Problem requirements:
Word for word, return the lines below from the first through the line that has "More control over", dropping the pictures.

Stored data
►

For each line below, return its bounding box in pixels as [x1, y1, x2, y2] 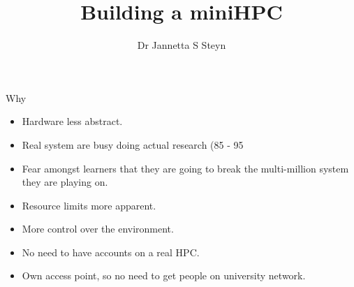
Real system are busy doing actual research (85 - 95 [22, 137, 244, 152]
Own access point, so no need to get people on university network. [22, 268, 306, 283]
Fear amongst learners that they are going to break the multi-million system [22, 161, 349, 175]
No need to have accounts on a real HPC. [22, 244, 200, 259]
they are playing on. [22, 175, 108, 189]
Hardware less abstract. [22, 114, 123, 128]
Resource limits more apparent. [22, 198, 156, 212]
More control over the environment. [22, 221, 174, 236]
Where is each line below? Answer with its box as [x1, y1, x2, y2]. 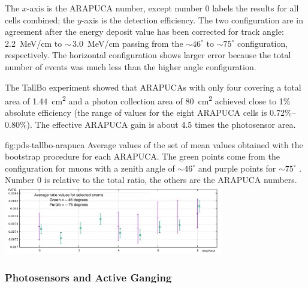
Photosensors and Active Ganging [5, 269, 172, 284]
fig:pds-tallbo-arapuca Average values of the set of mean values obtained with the [5, 138, 303, 151]
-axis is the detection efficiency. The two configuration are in [81, 13, 303, 26]
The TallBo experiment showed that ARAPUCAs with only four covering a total [5, 80, 301, 93]
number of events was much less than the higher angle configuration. [5, 60, 256, 73]
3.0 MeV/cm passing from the [73, 37, 183, 49]
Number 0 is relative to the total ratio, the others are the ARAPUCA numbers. [5, 173, 297, 186]
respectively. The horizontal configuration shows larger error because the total [5, 49, 291, 61]
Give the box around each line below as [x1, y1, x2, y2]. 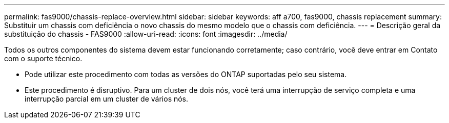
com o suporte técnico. [4, 54, 83, 63]
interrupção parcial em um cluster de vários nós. [25, 94, 189, 103]
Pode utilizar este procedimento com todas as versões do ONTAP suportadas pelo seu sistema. [25, 70, 347, 79]
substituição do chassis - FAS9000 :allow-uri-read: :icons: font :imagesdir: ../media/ [4, 30, 288, 38]
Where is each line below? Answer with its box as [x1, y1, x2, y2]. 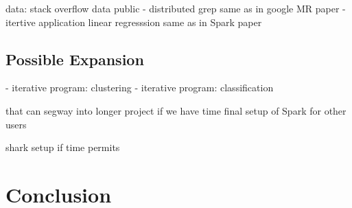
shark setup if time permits [5, 140, 120, 154]
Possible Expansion [5, 48, 144, 69]
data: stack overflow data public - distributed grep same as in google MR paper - [5, 1, 346, 15]
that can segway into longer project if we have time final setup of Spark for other [5, 103, 347, 117]
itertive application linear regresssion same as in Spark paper [5, 14, 262, 29]
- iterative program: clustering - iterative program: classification [5, 80, 274, 95]
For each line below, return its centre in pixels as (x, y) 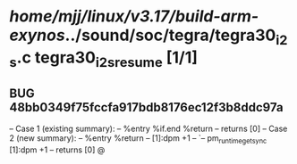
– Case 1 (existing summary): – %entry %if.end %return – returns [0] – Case (148, 129)
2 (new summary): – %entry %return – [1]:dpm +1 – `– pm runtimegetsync (138, 139)
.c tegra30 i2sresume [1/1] (107, 59)
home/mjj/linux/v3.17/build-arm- (134, 16)
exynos (37, 35)
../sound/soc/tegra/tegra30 (170, 35)
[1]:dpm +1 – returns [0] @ (57, 150)
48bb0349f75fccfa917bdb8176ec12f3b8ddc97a (146, 107)
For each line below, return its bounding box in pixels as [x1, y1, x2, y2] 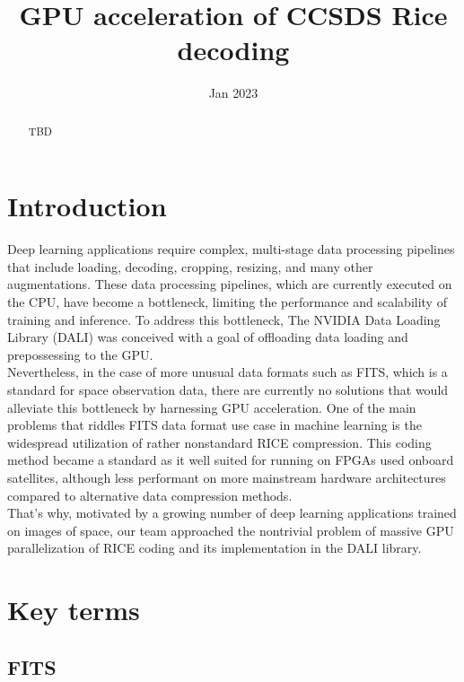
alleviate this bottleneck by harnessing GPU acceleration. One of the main [7, 398, 416, 416]
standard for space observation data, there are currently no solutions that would [7, 380, 449, 399]
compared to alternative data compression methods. [7, 485, 293, 504]
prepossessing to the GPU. [7, 345, 153, 363]
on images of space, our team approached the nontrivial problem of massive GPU [7, 520, 454, 539]
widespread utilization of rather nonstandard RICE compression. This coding [7, 433, 432, 451]
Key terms [7, 591, 140, 628]
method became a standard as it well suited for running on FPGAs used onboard [7, 450, 454, 469]
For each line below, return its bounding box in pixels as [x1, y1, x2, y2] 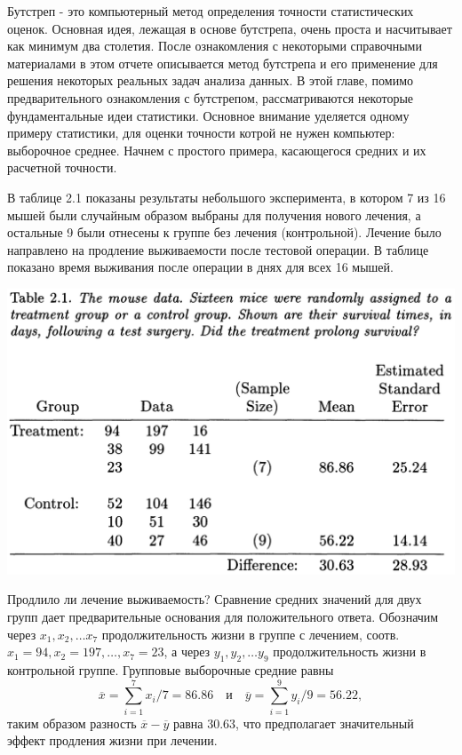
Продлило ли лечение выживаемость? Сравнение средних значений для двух [7, 590, 422, 608]
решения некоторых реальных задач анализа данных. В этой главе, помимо [7, 71, 414, 90]
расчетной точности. [7, 158, 117, 177]
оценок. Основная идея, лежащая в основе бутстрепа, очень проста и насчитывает [7, 19, 452, 37]
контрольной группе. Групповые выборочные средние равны [7, 660, 334, 679]
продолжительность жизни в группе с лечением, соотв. [101, 624, 400, 643]
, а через [163, 642, 211, 661]
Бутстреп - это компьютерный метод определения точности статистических [7, 2, 414, 20]
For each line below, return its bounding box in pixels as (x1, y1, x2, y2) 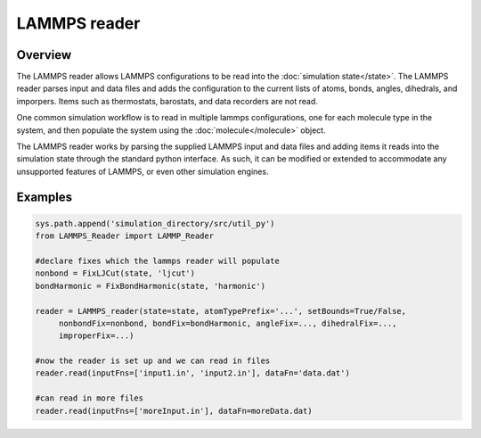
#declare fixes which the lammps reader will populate (35, 255, 280, 266)
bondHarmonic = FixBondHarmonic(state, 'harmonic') (35, 281, 266, 291)
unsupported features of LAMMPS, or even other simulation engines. (16, 166, 269, 177)
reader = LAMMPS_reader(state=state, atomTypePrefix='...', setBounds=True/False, (35, 306, 407, 316)
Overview (16, 47, 72, 62)
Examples (16, 189, 73, 204)
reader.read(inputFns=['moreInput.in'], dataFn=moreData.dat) (35, 406, 313, 416)
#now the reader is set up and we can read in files (35, 356, 271, 366)
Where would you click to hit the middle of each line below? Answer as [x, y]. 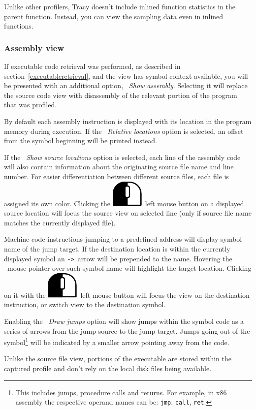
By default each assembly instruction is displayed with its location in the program [128, 121]
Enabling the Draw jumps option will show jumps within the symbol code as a [124, 321]
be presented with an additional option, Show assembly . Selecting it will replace [126, 85]
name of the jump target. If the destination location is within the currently [117, 248]
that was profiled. [31, 105]
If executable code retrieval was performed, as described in [92, 66]
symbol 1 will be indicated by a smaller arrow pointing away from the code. [117, 341]
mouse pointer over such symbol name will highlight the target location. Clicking [129, 268]
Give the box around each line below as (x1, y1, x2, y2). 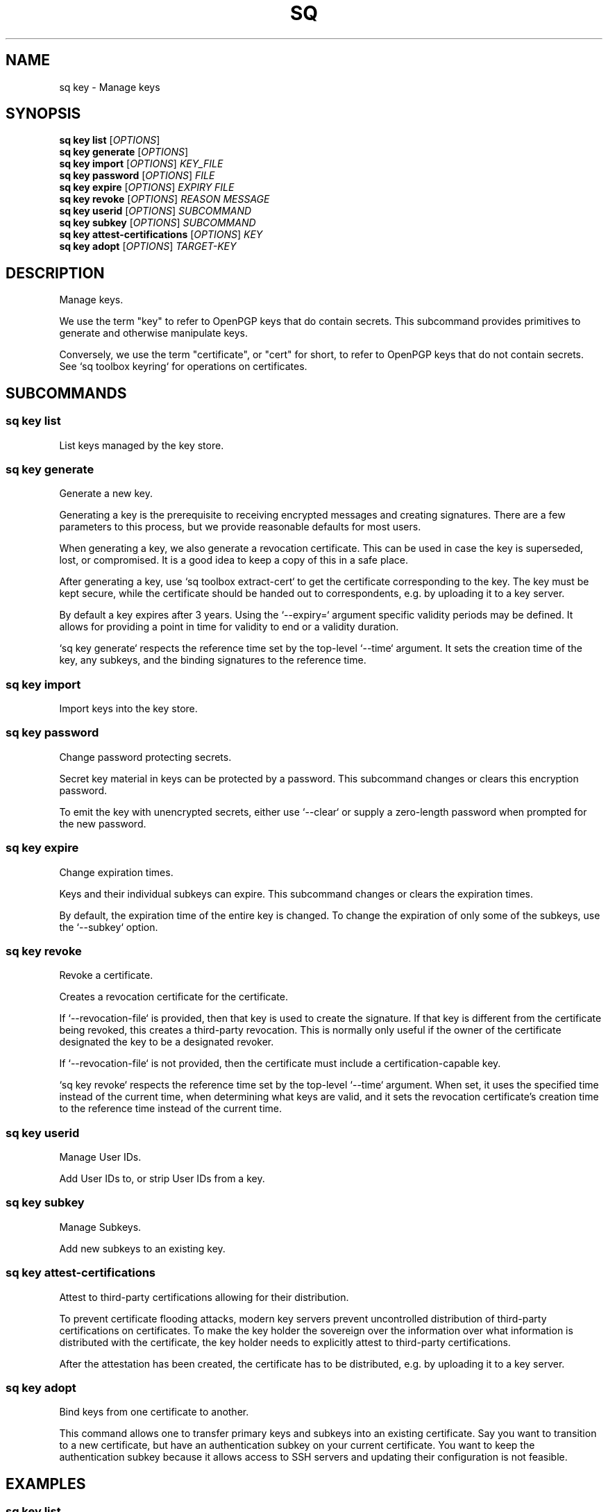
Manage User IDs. (59, 1151, 142, 1163)
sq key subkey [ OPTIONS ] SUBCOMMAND (59, 217, 256, 229)
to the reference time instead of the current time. (59, 1102, 282, 1115)
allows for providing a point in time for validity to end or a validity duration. (59, 621, 399, 633)
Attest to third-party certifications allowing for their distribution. (59, 1291, 349, 1303)
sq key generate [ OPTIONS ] (59, 146, 189, 158)
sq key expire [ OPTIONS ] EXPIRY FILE (59, 181, 235, 194)
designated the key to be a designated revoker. (59, 1036, 274, 1048)
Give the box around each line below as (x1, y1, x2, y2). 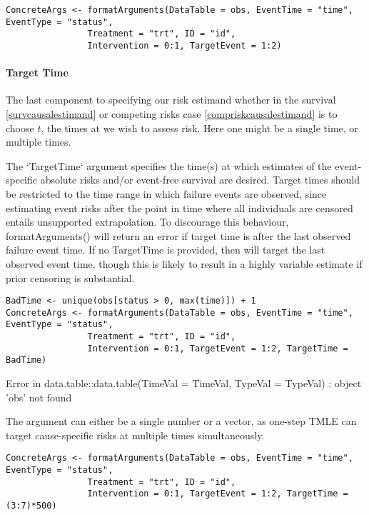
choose (6, 120, 34, 135)
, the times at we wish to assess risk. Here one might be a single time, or (41, 120, 358, 135)
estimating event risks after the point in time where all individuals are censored (6, 200, 353, 215)
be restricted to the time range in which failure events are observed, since (6, 186, 327, 201)
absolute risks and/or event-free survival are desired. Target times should (40, 172, 360, 187)
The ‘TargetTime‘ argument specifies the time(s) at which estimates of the (6, 158, 332, 173)
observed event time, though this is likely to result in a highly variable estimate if (6, 256, 363, 271)
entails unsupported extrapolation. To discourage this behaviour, (6, 214, 289, 229)
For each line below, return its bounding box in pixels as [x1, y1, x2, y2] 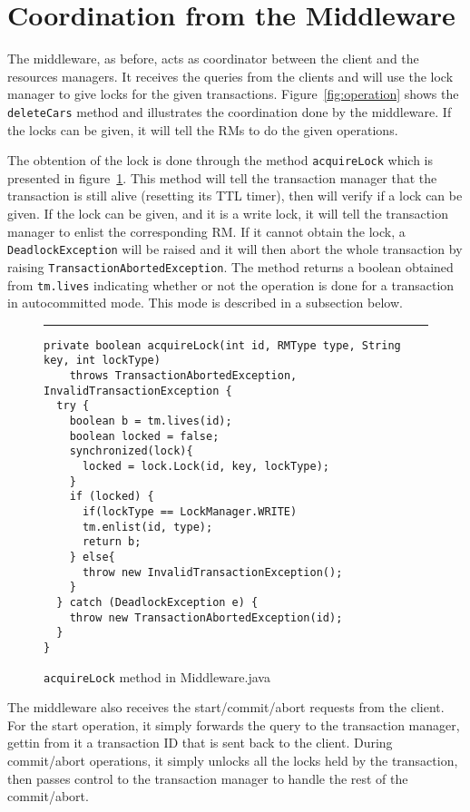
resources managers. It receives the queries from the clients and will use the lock [7, 66, 454, 85]
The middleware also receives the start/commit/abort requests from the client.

◄

Written solution:
For each line below, return its bounding box in pixels as [x1, y1, x2, y2] 
Real system are busy doing actual research (85 - 95 [22, 137, 244, 152]
Own access point, so no need to get people on university network. [22, 268, 306, 283]
Fear amongst learners that they are going to break the multi-million system [22, 161, 349, 175]
No need to have accounts on a real HPC. [22, 244, 200, 259]
they are playing on. [22, 175, 108, 189]
Hardware less abstract. [22, 114, 123, 128]
Resource limits more apparent. [22, 198, 156, 212]
More control over the environment. [22, 221, 174, 236]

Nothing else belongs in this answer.